To do -
Each entry in the material below should be reproduced exactly.

Input -
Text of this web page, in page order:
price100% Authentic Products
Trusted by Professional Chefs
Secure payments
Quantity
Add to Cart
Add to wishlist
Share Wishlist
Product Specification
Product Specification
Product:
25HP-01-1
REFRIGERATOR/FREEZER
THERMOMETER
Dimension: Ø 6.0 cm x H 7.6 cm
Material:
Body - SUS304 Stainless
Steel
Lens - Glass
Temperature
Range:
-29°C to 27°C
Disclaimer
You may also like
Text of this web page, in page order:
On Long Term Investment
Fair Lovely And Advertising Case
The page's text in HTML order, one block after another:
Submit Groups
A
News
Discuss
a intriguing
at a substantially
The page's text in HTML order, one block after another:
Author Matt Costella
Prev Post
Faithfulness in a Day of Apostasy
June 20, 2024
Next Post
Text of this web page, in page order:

Answer box -
Text of this web page, in page order:
price100% Authentic Products
Trusted by Professional Chefs
Secure payments
Quantity
Add to Cart
Add to wishlist
Share Wishlist
Product Specification
Product Specification
Product:
25HP-01-1
REFRIGERATOR/FREEZER
THERMOMETER
Dimension: Ø 6.0 cm x H 7.6 cm
Material:
Body - SUS304 Stainless
Steel
Lens - Glass
Temperature
Range:
-29°C to 27°C
Disclaimer
You may also like
Text of this web page, in page order:
On Long Term Investment
Fair Lovely And Advertising Case
The page's text in HTML order, one block after another:
Submit Groups
A
News
Discuss
a intriguing
at a substantially
The page's text in HTML order, one block after another:
Author Matt Costella
Prev Post
Faithfulness in a Day of Apostasy
June 20, 2024
Next Post
Text of this web page, in page order:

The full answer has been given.